The minimum current is 1. Andy aka k 8 Only then would the regulator start regulating at all. Looking at the datasheet, I would need a 0. Nope, just change R1. Reduce the sense resistor.
|Date Added:||27 July 2013|
|File Size:||58.79 Mb|
|Operating Systems:||Windows NT/2000/XP/2003/2003/7/8/10 MacOS 10/X|
|Price:||Free* [*Free Regsitration Required]|
With LM at 1A you can use low power pot in parallel to high power current sense resistor. Because the LM will regulate the voltage on the adj input allways to 1.
LM constant-current power supply | LEDnique
Eventually I was going to build audio circuits anyway so this is a valuable resource to me. Q1 and Q2 form a darlington pair.
Above all have fun. And a linear pot will give you absolutely no control what so ever.
LM317 / LM338 / LM350 Current Regulator Calculator
Here I’ve used a LM as a constant current source to control the base current Ib through constant current lm317 MJ 15 amp watt transistor. This makes LM useless as a constant current source below 5-volts. So I could use a 1. October 16, Even then, I’m looking at 2mA minimum, which is higher than the 0.
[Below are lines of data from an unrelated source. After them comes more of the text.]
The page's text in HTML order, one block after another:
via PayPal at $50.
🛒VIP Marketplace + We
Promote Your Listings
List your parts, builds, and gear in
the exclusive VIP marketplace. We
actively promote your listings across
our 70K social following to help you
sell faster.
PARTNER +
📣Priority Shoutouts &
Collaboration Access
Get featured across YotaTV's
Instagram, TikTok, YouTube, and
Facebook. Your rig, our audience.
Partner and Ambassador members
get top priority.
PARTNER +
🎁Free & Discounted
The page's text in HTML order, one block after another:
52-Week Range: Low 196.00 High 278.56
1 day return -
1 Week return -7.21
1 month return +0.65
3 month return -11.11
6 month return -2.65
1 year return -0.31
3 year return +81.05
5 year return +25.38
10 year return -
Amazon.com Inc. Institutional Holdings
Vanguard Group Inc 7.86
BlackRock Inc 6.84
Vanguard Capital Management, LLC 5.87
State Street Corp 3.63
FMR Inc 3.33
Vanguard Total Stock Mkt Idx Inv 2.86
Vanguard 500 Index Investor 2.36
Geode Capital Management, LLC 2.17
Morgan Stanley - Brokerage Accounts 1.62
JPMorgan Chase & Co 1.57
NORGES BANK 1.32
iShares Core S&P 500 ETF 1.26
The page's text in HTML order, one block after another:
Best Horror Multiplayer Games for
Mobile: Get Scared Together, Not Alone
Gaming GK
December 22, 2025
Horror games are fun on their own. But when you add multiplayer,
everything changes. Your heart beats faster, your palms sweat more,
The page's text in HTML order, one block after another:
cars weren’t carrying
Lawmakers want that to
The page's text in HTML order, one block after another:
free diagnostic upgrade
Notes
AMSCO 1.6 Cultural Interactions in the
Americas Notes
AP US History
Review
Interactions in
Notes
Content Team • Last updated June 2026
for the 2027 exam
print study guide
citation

We know that there will be around 1.
You argue for one output stage that hansles both voltage and current regulation, yet you show a design with two separate stages?
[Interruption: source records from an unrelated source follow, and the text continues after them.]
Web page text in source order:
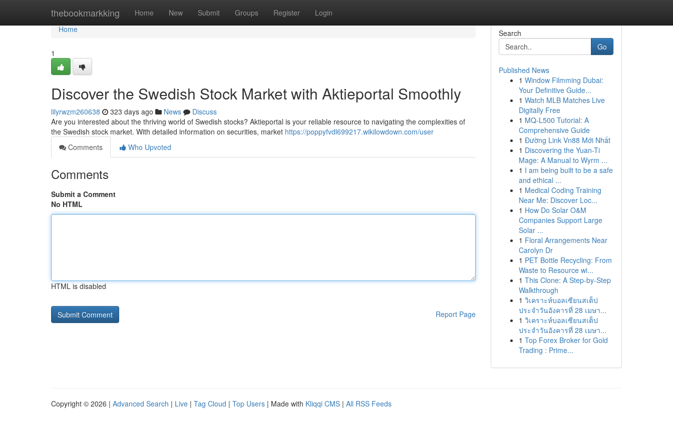
thebookmarkking Home New Submit Groups Register Login
Home
Home
1
Discover the Swedish Stock Market with Aktieportal Smoothly
lilyrwzm260638 323 days ago News
Discuss
Are you interested about the thriving world of Swedish stocks? Aktieportal is your reliable resource to navigating the complexities of
the Swedish stock market. With detailed information on securities, market https://poppyfvdl699217.wikilowdown.com/user
Comments
Who Upvoted
Comments
Submit a Comment
No HTML
HTML is disabled
Report Page
Search
Go
Published News
1 Window Filmming Dubai:
Your Definitive Guide...
1 Watch MLB Matches Live
Digitally Free
1 MQ-L500 Tutorial: A
Comprehensive Guide
1 Đường Link Vn88 Mới Nhất
1 Discovering the Yuan-Ti
Mage: A Manual to Wyrm ...
1 I am being built to be a safe
and ethical ...
1 Medical Coding Training
Near Me: Discover Loc...
1 How Do Solar O&M
Companies Support Large
Solar ...
1 Floral Arrangements Near
Carolyn Dr
1 PET Bottle Recycling: From
Waste to Resource wi...
1 This Clone: A Step-by-Step
Walkthrough
1 วิเคราะห์บอลเซียนสเต็ป
ประจำวันอังคารที่ 28 เมษา...
1 วิเคราะห์บอลเซียนสเต็ป
ประจำวันอังคารที่ 28 เมษา...
1 Top Forex Broker for Gold
Trading : Prime...
Copyright © 2026 | Advanced Search | Live | Tag Cloud | Top Users | Made with Kliqqi CMS | All RSS Feeds
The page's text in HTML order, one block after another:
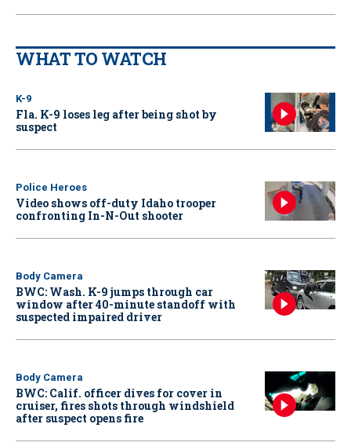
WHAT TO WATCH
K-9
Fla. K-9 loses leg after being shot by
suspect
Police Heroes
Video shows off-duty Idaho trooper
confronting In-N-Out shooter
Body Camera
BWC: Wash. K-9 jumps through car
window after 40-minute standoff with
suspected impaired driver
Body Camera
BWC: Calif. officer dives for cover in
cruiser, fires shots through windshield
after suspect opens fire
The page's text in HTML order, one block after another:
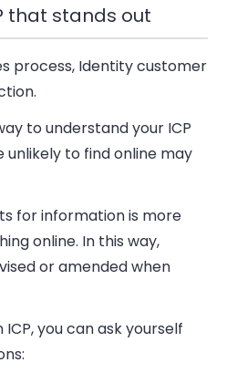
that stands out
process, Identity customer
to understand your ICP
to find online may
for information is more
online. In this way,
or amended when
you can ask yourself
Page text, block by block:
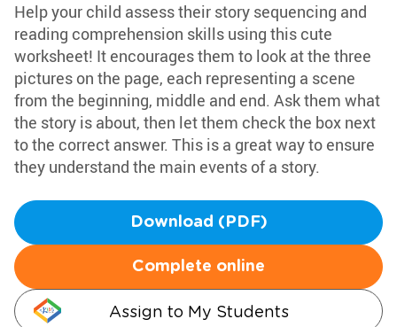
Help your child assess their story sequencing and
reading comprehension skills using this cute
worksheet! It encourages them to look at the three
pictures on the page, each representing a scene
from the beginning, middle and end. Ask them what
the story is about, then let them check the box next
to the correct answer. This is a great way to ensure
they understand the main events of a story.
Download (PDF)
Complete online
Assign to My Students
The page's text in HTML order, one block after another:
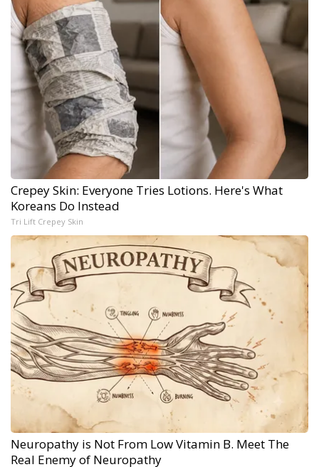
Crepey Skin: Everyone Tries Lotions. Here's What
Koreans Do Instead
Tri Lift Crepey Skin
Neuropathy is Not From Low Vitamin B. Meet The
Real Enemy of Neuropathy
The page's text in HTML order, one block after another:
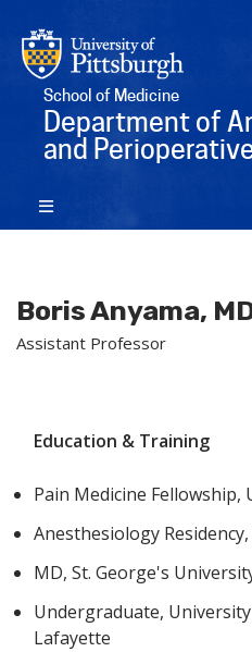
School of Medicine
Department of
and
Boris Anyama,
Assistant Professor
Education & Training
Pain Medicine Fellowship,
Anesthesiology Residency,
MD, St. George's
Undergraduate,
Lafayette
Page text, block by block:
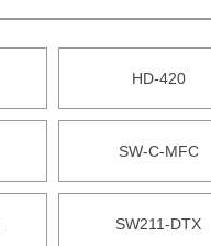
HD-420
SW-C-MFC
SW211-DTX
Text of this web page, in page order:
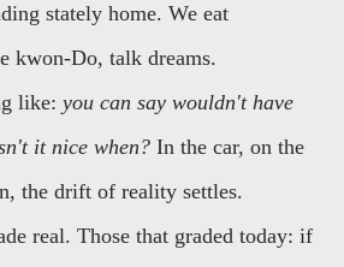
stately home. We eat
kwon-Do, talk dreams.
like: you can say wouldn't have
it nice when? In the car, on the
the drift of reality settles.
real. Those that graded today: if
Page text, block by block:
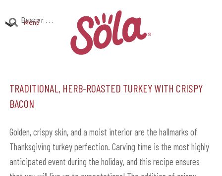
Menú
menú
Investigación
hijo
Encuentra Sola
el
menú
hijo
Buscar:
Traditional, Herb-Roasted Turkey with Crispy
Bacon
Golden, crispy skin, and a moist interior are the hallmarks of
Thanksgiving turkey perfection. Carving time is the most highly
anticipated event during the holiday, and this recipe ensures

October 18, Post as curreent guest Name. With a 5 or cureent load adjust for desired maximum current. A current source is the dual of a voltage source. Vout the load has no effect on the current. Check the ADJ pin current which according to the datasheet is a max of uA. All sorts of constant current lm317 circuits are included in the onsemi datasheet for the LM Page 8 will be of most interest to you.
The full VR1 can easiliy handle this, but the very small part of Constant current lm317 you are using in this 0.
There was an error while thanking. Post as a guest Name.
LM317 constant-current power supply
As 3 rises constant current lm317 Darlington transistor will turn on … … turning on the second transistor. Hey Wouter van Ooijen I managed to create the circuit and using a wirewound type pot.
A solution could be an old-fashioned bulky and costly wire-wound potentiometer.